Living in Huntara During The Covid-19 Pandemic (Communication Ethnography of the PASIGALA Earthquake Victims Amid the COVID-19 Pandemic)
- September 21, 2021
- Posted by: rsispostadmin
- Categories: IJRISS, Social Science
International Journal of Research and Innovation in Social Science (IJRISS) | Volume V, Issue VIII, August 2021 | ISSN 2454–6186
Sudarwin S
Social Science Study Program Postgraduate Doctoral Program, Tadulako University, Indonesia
*Corresponding Author
Abstract: This research is motivated by the term waste and ba kojo as a communication event of the community living together at the Taipa Beach shelter due to the earthquake on September 28th, 2018, in Palu city. The purpose of this study is to describe and know in-depth the communication patterns between fellow disaster survivors and between disaster survivors and related parties, in this case, the Palu city government, both verbal and nonverbal. To achieve this goal, the researcher uses an ethnographic approach to communication through qualitative methods. Determination of informants as many as 14 (fourteen) people using purposive sampling. The instrument in this study used participant observation and non-participant observation, in-depth interviews, and documentation. Technique analysis data using interactive model analysis data by Miles and Huberman with triangulating methods, the sources of data, and theories. The leading idea used as a reference in this study is the ethnography of communication by Hymes with combined of Berger’s approach in terms of social life and related to the dialectic of externalization, objectivation, and internalization. The results of this study reveal: (1) the communication patterns of fellow Taipa beach disaster survivors are influenced by the state of the environment where they live through transcendental communication. (2) The communication pattern of disaster survivors with related parties (government) has experienced many obstacles due to the relationship with bureaucratic communication patterns.
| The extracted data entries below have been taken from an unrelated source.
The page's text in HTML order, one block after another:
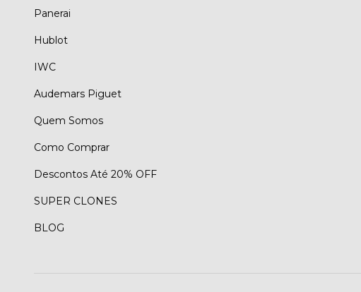
Panerai
Hublot
IWC
Audemars Piguet
Quem Somos
Como Comprar
Descontos Até 20% OFF
SUPER CLONES
BLOG
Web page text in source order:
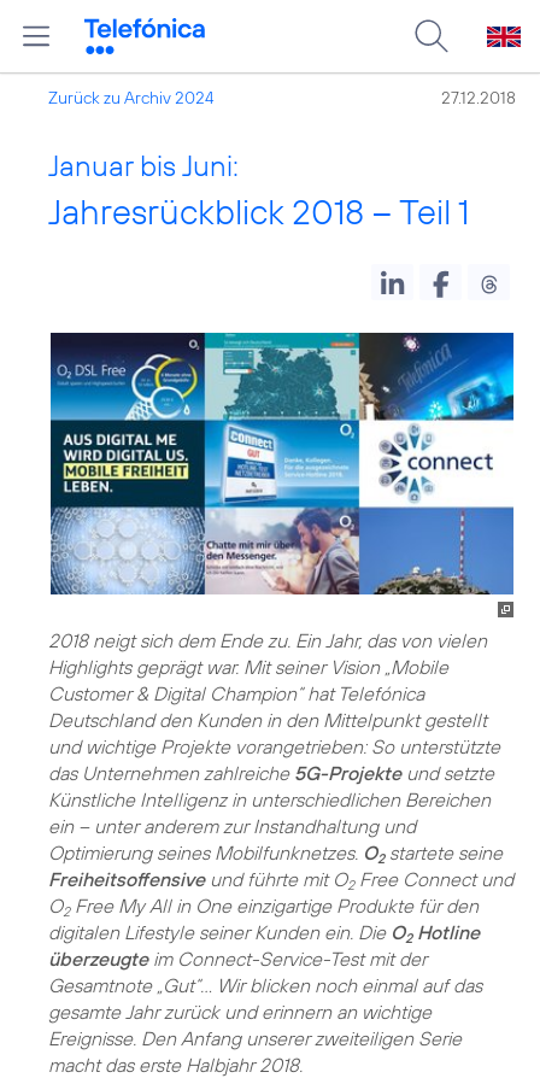
Zurück zu Archiv 2024 27.12.2018
Januar bis Juni:
Jahresrückblick 2018 – Teil 1
2018 neigt sich dem Ende zu. Ein Jahr, das von vielen
Highlights geprägt war. Mit seiner Vision „Mobile
Customer & Digital Champion“ hat Telefónica
Deutschland den Kunden in den Mittelpunkt gestellt
und wichtige Projekte vorangetrieben: So unterstützte
das Unternehmen zahlreiche 5G-Projekteund setzte
Künstliche Intelligenz in unterschiedlichen Bereichen
ein – unter anderem zur Instandhaltung und
Optimierung seines Mobilfunknetzes. O2startete seine
Freiheitsoffensiveund führte mit O2Free Connect und
O2Free My All in One einzigartige Produkte für den
digitalen Lifestyle seiner Kunden ein. Die O2Hotline
überzeugteim Connect-Service-Test mit der
Gesamtnote „Gut“... Wir blicken noch einmal auf das
gesamte Jahr zurück und erinnern an wichtige
Ereignisse. Den Anfang unserer zweiteiligen Serie
macht das erste Halbjahr 2018.
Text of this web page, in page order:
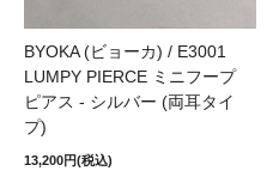
BYOKA (ビョーカ) / E3001
LUMPY PIERCE ミニフープ
ピアス - シルバー (両耳タイ
プ)
13,200円(税込)
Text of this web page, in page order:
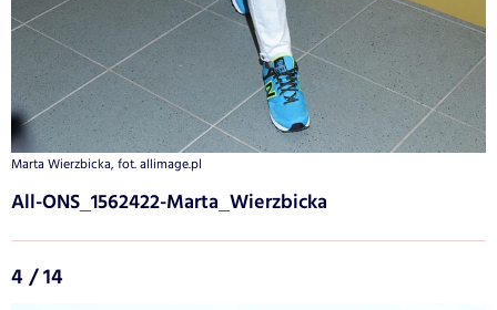
Marta Wierzbicka, fot. allimage.pl
All-ONS_1562422-Marta_Wierzbicka
4 / 14
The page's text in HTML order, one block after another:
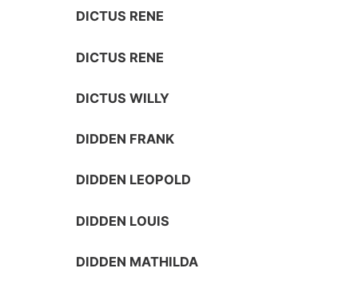
DICTUS RENE
DICTUS RENE
DICTUS WILLY
DIDDEN FRANK
DIDDEN LEOPOLD
DIDDEN LOUIS
DIDDEN MATHILDA
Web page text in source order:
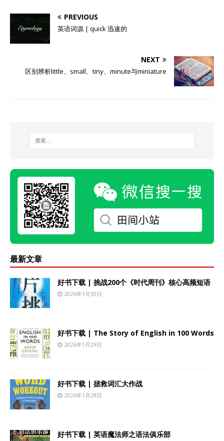
PREVIOUS
英语词源 | quick 迅速的
NEXT
区别辨析little、small、tiny、minute与miniature
最新文章
好书下载 | 挑战200个《时代周刊》核心高频短语
2026年1月30日
好书下载 | The Story of English in 100 Words
2026年1月29日
好书下载 | 拯救词汇大作战
2026年1月28日
好书下载 | 英语魔法师之语法俱乐部
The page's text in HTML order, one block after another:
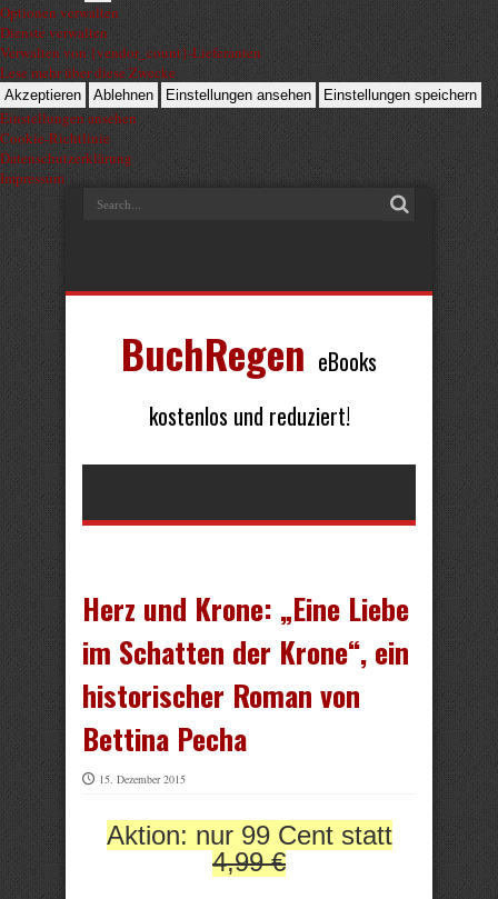
Optionen verwalten
Dienste verwalten
Verwalten von {vendor_count}-Lieferanten
Lese mehr über diese Zwecke
Akzeptieren Ablehnen Einstellungen ansehen Einstellungen speichern
Einstellungen ansehen
Cookie-Richtlinie
Datenschutzerklärung
Impressum
BuchRegen eBooks
kostenlos und reduziert!
Herz und Krone: „Eine Liebe
im Schatten der Krone“, ein
historischer Roman von
Bettina Pecha
15. Dezember 2015
Aktion: nur 99 Cent statt
4,99 €
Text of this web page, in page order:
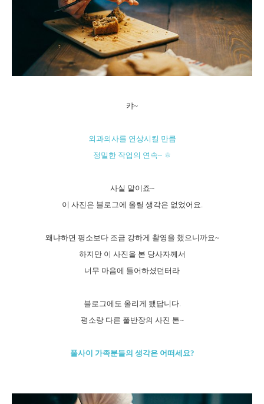
캬~
외과의사를 연상시킬 만큼
정밀한 작업의 연속~ ㅎ
사실 말이죠~
이 사진은 블로그에 올릴 생각은 없었어요.
왜냐하면 평소보다 조금 강하게 촬영을 했으니까요~
하지만 이 사진을 본 당사자께서
너무 마음에 들어하셨던터라
블로그에도 올리게 됐답니다.
평소랑 다른 풀반장의 사진 톤~
풀사이 가족분들의 생각은 어떠세요?

Keywords: Living in shelters during the covid 19 pandemic, the Ethnography of Communication, Earthquake Victims
I.INTRODUCTION
There is a new community which we call the Huntara community. There were people from a variety of different backgrounds. Their presence was due to an earthquake natural disaster accompanied by liquefaction and shock on September 28th, 2018. This event became known as the Pasigala earthquake, an abbreviation of the three affected areas, namely Palu City, Sigi Regency, Parigi Regency, and Donggala Regency. This incident has changed the social life of the people directly affected by the natural disaster (Wekke et al., 2019; Partelow, 2021). However, this research will deepen the study in terms of communication, how the communication phenomenon is, how they build communication, the content of the touch, and the mechanism of communicating with new people, meeting in new places and new ethnic groups.